Malaga (măl′a-gȧ), a seaport in the south of Spain, on the Mediterranean. It has a wonderfully equable and uniform climate, of which dryness and constant sunshine are the characteristics. It is one of the most important seaports of Spain, yet its trade has been declining since 1878. Diseases have ravaged the vines, the orange and the lemon groves. The United States, its great customer for Malaga raisins, now uses California raisins. Population 133,045. The town was founded by the Phœnicians; hence it is very old. A Moorish castle is one of its few noted buildings. Ferdinand and Isabella captured it from the Moors in 1487.

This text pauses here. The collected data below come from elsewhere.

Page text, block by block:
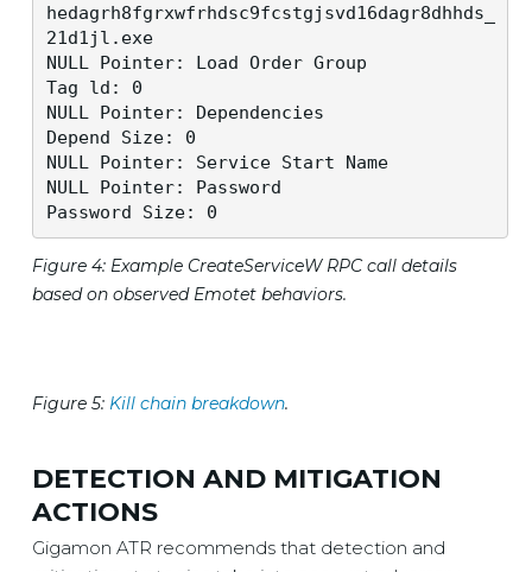
hedagrh8fgrxwfrhdsc9fcstgjsvd16dagr8dhhds_
21d1jl.exe
NULL Pointer: Load Order Group
Tag ld: 0
NULL Pointer: Dependencies
Depend Size: 0
NULL Pointer: Service Start Name
NULL Pointer: Password
Password Size: 0
Figure 4: Example CreateServiceW RPC call details
based on observed Emotet behaviors.
Figure 5: Kill chain breakdown.
DETECTION AND MITIGATION
ACTIONS
Gigamon ATR recommends that detection and
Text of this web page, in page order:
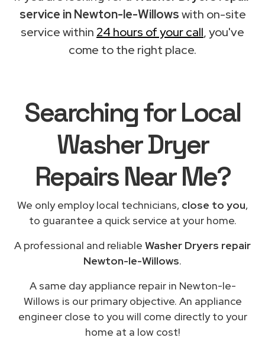
service in Newton-le-Willowswith on-site
service within 24 hours of your call, you've
come to the right place.
Searching for Local
Washer Dryer
Repairs Near Me?
We only employ local technicians, close to you,
to guarantee a quick service at your home.
A professional and reliable Washer Dryers repair
Newton-le-Willows.
A same day appliance repair in Newton-le-
Willows is our primary objective. An appliance
engineer close to you will come directly to your
home at a low cost!
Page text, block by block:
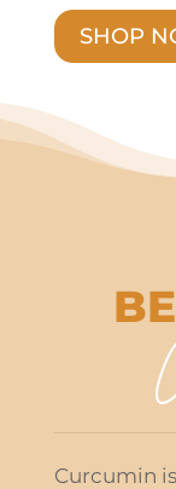
SHOP
Curcumin
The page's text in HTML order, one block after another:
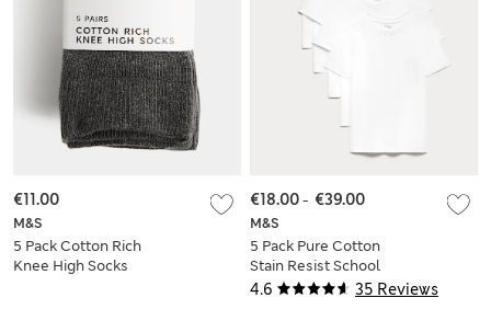
M&S
5 Pack Cotton Rich
Knee High Socks
€11.00
4.6 35 Reviews
M&S
5 Pack Pure Cotton
Stain Resist School
T-Shirts (2-16 Yrs)
€18.00- €39.00
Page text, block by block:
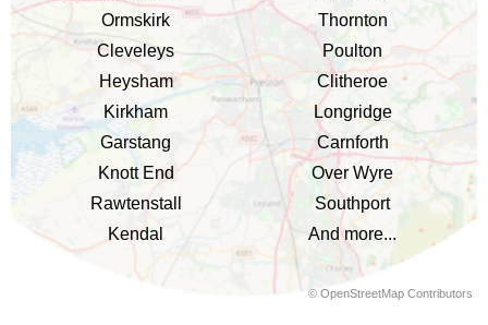
Ormskirk
Thornton
Cleveleys
Poulton
Heysham
Clitheroe
Kirkham
Longridge
Garstang
Carnforth
Knott End
Over Wyre
Rawtenstall
Southport
Kendal
And more...
© OpenStreetMap Contributors
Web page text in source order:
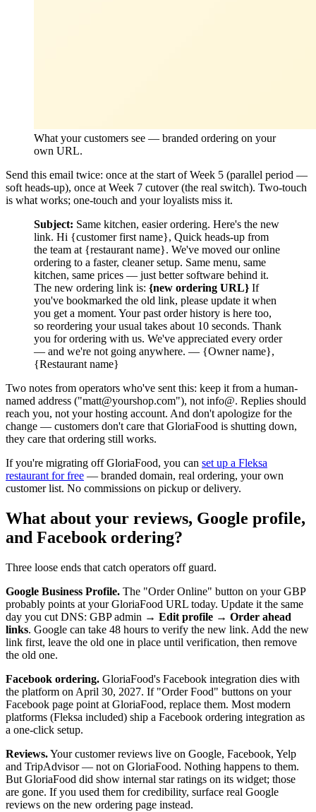
What your customers see — branded ordering on your
own URL.
Send this email twice: once at the start of Week 5 (parallel period —
soft heads-up), once at Week 7 cutover (the real switch). Two-touch
is what works; one-touch and your loyalists miss it.
Subject: Same kitchen, easier ordering. Here's the new
link. Hi {customer first name}, Quick heads-up from
the team at {restaurant name}. We've moved our online
ordering to a faster, cleaner setup. Same menu, same
kitchen, same prices — just better software behind it.
The new ordering link is: {new ordering URL} If
you've bookmarked the old link, please update it when
you get a moment. Your past order history is here too,
so reordering your usual takes about 10 seconds. Thank
you for ordering with us. We've appreciated every order
— and we're not going anywhere. — {Owner name},
{Restaurant name}
Two notes from operators who've sent this: keep it from a human-
named address ("matt@yourshop.com"), not info@. Replies should
reach you, not your hosting account. And don't apologize for the
change — customers don't care that GloriaFood is shutting down,
they care that ordering still works.
If you're migrating off GloriaFood, you can set up a Fleksa
restaurant for free — branded domain, real ordering, your own
customer list. No commissions on pickup or delivery.
What about your reviews, Google profile,
and Facebook ordering?
Three loose ends that catch operators off guard.
Google Business Profile. The "Order Online" button on your GBP
probably points at your GloriaFood URL today. Update it the same
day you cut DNS: GBP admin → Edit profile → Order ahead
links. Google can take 48 hours to verify the new link. Add the new
link first, leave the old one in place until verification, then remove
the old one.
Facebook ordering. GloriaFood's Facebook integration dies with
the platform on April 30, 2027. If "Order Food" buttons on your
Facebook page point at GloriaFood, replace them. Most modern
platforms (Fleksa included) ship a Facebook ordering integration as
a one-click setup.
Reviews.Your customer reviews live on Google, Facebook, Yelp
and TripAdvisor — not on GloriaFood. Nothing happens to them.
But GloriaFood did show internal star ratings on its widget; those
are gone. If you used them for credibility, surface real Google
reviews on the new ordering page instead.

Malakka (mȧ-lăk′ȧ) or the Malay Peninsula is the long strip extending from Indo-China southward toward Sumatra. The peninsula begins at the head of the Gulf of Siam, and includes parts of Siam and Burma, covering 75,000 square miles. There are mountain-ranges, covered with forests, running the entire length of the peninsula, with peaks from 6,000 to 8,000 feet in height. The camphor, ebony, teak, sandalwood, cinnamon, rattan, cocoa and nutmeg are the more valuable trees. Malakka is the largest tin-yielding region in the world, and gold, silver, iron and coal are found, though the mines are not much developed. The crops are rice, sugarcane, cotton, tobacco, yams and cocoanuts. Population 95,657. Malakka is the name also of the British settlement in the southwestern part of the peninsula and of its capital. In 1867 Malakka (with Penang) and the island of Singapore were transferred from the Indian government of Britain to the control of the British secretary of state for the colonies, under the designation of the Straits Settlement, and erected into a crown colony. The seat of government is the town of Singapore. Christmas Island and Cocos Islands have since been attached to the Straits Settlements.